Indeed, the EEOC’s Strategic Enforcement Plan for 2017-2021 includes a mandate for”[p]rotecting lesbians, gay men, bisexuals and transgender (LGBT) people from discrimination based on sex.” This was also part of the prior SEP.

Both SEPs included input from Acting Chair Lipnic. As I noted last week in a blog post praising President Trump’s appointment of Ms. Lipnic as Acting Chair of the EEOC, she is generally considered a pragmatic Commissioner known for helping foster bipartisan solutions. Among other things, Acting Chair Lipnic was part of the EEOC’s unanimous 2012 decision in Macy v. Holder,  where the EEOC held that intentional discrimination against a transgender individual because of that person’s gender identity is discrimination based on sex and therefore violates Title VII.
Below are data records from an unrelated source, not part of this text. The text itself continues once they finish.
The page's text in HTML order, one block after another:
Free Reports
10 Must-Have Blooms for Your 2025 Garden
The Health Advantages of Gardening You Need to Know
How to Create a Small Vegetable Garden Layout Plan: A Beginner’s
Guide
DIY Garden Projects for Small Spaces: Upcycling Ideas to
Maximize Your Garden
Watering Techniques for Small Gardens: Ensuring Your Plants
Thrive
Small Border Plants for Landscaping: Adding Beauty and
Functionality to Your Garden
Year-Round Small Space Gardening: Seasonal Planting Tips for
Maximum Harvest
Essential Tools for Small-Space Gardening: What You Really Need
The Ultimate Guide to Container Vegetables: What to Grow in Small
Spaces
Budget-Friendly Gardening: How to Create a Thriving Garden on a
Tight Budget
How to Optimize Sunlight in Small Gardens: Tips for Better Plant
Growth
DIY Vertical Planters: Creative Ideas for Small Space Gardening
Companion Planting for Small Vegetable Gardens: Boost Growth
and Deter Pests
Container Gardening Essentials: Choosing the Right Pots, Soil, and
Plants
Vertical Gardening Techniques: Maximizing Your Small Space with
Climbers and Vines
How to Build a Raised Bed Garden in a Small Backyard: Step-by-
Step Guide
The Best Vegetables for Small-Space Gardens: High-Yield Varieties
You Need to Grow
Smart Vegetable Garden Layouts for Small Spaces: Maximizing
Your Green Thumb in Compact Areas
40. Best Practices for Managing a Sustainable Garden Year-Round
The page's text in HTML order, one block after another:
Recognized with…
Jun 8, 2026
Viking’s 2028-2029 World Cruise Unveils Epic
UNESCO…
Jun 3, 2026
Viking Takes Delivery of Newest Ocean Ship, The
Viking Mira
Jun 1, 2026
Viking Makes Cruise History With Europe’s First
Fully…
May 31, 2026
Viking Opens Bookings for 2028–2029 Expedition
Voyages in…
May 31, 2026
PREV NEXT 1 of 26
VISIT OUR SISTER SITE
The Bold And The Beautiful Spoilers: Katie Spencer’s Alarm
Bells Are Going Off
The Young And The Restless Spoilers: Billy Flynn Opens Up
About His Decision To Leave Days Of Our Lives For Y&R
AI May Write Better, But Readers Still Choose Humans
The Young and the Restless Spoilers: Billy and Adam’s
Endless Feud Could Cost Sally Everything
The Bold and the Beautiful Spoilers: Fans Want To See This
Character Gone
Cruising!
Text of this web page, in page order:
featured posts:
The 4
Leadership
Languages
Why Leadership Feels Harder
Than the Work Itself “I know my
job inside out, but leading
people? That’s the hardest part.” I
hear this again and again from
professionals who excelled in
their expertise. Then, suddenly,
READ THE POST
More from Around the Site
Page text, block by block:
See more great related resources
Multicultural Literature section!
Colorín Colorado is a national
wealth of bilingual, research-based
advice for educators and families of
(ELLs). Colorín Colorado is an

Yet, here we are in a transgender-bias case where the EEOC may be planning to withdraw, with the American Civil Liberties Union planning to intervene on behalf of Ms. Stephens. (The ACLU filed the motion to intervene in which Ms. Stephens articulated her concerns about EEOC’s best interests aligning with her own).

And, according to the Slate article, the EEOC “may no longer pursue cases of anti-LGBTQ discrimination with the vigor that it did under Democratic chairs.”

So, what’s going on here?

Well, to be fair, nothing’s doing yet other than an ACLU request to intervene and an EEOC request for an extension in which to act. Still, one could reasonably assume that A + B = C, where C is the EEOC withdrawing from the case.

But why?

If, indeed, the “change of federal administration” is the genesis of a shakeup here, that is as disconcerting as it is unheard-of. Consider that the EEOC is “an independent federal agency responsible for enforcing federal laws that make it illegal to discriminate against a job applicant or an employee.” 

But, if the EEOC withdraws from this one case, how far will the shockwaves be felt?

  1. Just in this case?
  2. In all LGBT cases with Hobby Lobby/religious overtones? (Incidentally, Jay-Anne B. Casuga from Bloomberg Law is reporting here that President Obama’s executive order barring government contractors from discriminating against lesbian, gay, bisexual or transgender employees and applicants may be amended with ‘beefed up’ religious exemptions).
  3. In all LGBT cases? (The Slate article suggests not, and as recently as last week, the EEOC filed another action in federal court on behalf of LGBT employees).

Takeaways for employers.

While the EEOC sorts out how it’s going to handle LGBT cases, like the one involving Ms. Stephens, remember three things:

  1. At the federal level, the die has already been cast on whether discrimination based on sexual orientation violates Title VII. My guess is that both the Second and Seventh Circuits create new law in their respective areas by concluding that it does. With or without the EEOC, that could set up a trip to the Supreme Court to decide this issue once and for all. Notwithstanding, there is already Supreme Court precedent against sex stereotyping and same-sex hostile work environments.
  2. On a state and local level, there may already be LGBT workplace protections in place where you conduct business. So, act accordingly.
  3. Irrespective of what the law says, nothing stops you from fostering a workplace where LGBT discrimination in anathema. Make sure you have those policies and conduct that training.